So we are going to talk about a very important and interesting concept of hydrodynamics that is the Bernoulli principle.  Daniel Bernoulli a Swiss physicist developed this concept in 1738. See how old this principle is but its usefulness and importance have never been fade till now. This principle plays an important role in finding the speed of efflux in Torricelli law.
 
It is used in venturimeter, in the sprayer, flying of an airplane, blowing off of roofs in Strom, flying of birds, etc, all these phenomena are explained with the help of the Bernoulli principle.
 
The BERNOULLI PRINCIPLE explaination and it's mathematical derivation//

So everyone should understand the underlying concept of this principle. So read it carefully and keep patience. This principle is strictly based on the conservation of energy. However, we are talking about the topic of hydrodynamics.

Then which type of energy is involved in it. When Bernoulli was doing his research, he observed that, if any ideal fluid is non-viscous, incompressible, streamlined, and irrotational, then at every cross-section throughout the liquid flow, the sum of pressure energy, kinetic energy, and potential energy at per unit volume is constant. Then he expressed this mathematically as follows: [latexpage]
$$P+\frac{1}{2}\rho v^2+\rho gh=\text{constant}$$
Where P stands for pressure energy, $\frac{1}{2}\rho v^2$  stands for kinetic energy and $\rho gh$
Stands for potential energy.

Now we are going to see, that how did he come to this relationship, so the derivation is as follows:

DERIVATION BERNOULLI’S EQUATION

Let’s take $p_1$, $a_1$, $h_1$, $v_1$, and $p_2$, $a_2$, $h_2$, $v_2$, be the pressure, area of cross-section, height, and velocity of liquid flow at points A and B, respectively. Then the force acting on the fluid at point A is $F_1 = p_1a_1$
See the diagram below for a more precise understanding.

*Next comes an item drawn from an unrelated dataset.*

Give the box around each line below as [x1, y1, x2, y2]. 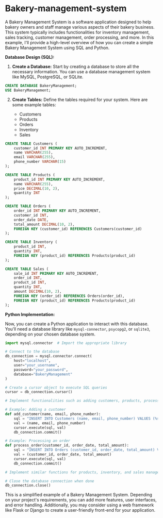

The BERNOULLI PRINCIPLE explaination and it's mathematical derivation//

Then distance travel by the fluid in one second at point A is given as = v1×1=v1
Then work done per second on the fluid at point A is :
$$W1 = p_1a_1v_1$$
similarly, we can say that work done on second point B is,$$W_2 = p_2a_2v_2$$
Then network done by the pressure is given as pressure energy difference.
$$W=W_1-W_2=p_1a_1v_1-p_2a_2v_2$$
But from the equation of continuity, we know that ,
$$V = a_1v_1= a_2v_2 = \frac{m}{\rho}$$
So work done can be written as
$$W=\frac{p_1m}{\rho}-\frac{p_2m}{\rho}$$
This pressure energy of the fluid is further converted into kinetic energy and potential energy, because due to this pressure difference liquid flow from point A to another point B. From doing this liquid attain different heights i.e. From $h_1$ to $h_2$

It means this pressure energy is further balanced by the sum of the change of kinetic energy and potential energy.
$$

\frac{p_1m}{\rho}-\frac{p_2m}{\rho}= \left(mgh_2 – mgh_1\right) +\left(\frac{mv_2^2}{2}-\frac{mv_2^2}{2}\right)
$$
Cancelling m by taking common on both side we get-
$$
\frac{\left(p_1 -p_2\right)}{\rho}=\left(gh_2-gh_1\right)+\left(\frac{v_2^2}{2}-\frac{v_1^2}{2}\right)
$$
Multiplying ρ on RHS we get-
$$
p_1-p_2 =\rho gh_2-\rho gh_1+\frac{\rho v_2^2}{2}-\frac{\rho v_1^2}{2}
$$
Taking 1 marked on LHS and 2 marked on RHS , we get-
$$
p_1+\rho gh_1+\frac{\rho v_1^2}{2}= p_2+\rho gh_2+\frac{\rho v_2^2}{2}
$$
So both sides are Equal then we can conclude that-
$$
p+\frac{1}{2}\rho v^2+\rho gh=\text{constant}
$$
This mathematical modeling is done by Bernoulli in 1738.
But if both sides are divided by the $\rho g$, then we get-
$$
\frac{p}{\rho g}+h+\frac{v^2}{2g}= \frac{\text{constant}}{\rho g}=\text{new constant}$$
Then, $\frac{p}{\rho g}$ is called pressure head and h is the gravitational head or potential head and
$\frac{v^2}{2g}$ is called velocity head.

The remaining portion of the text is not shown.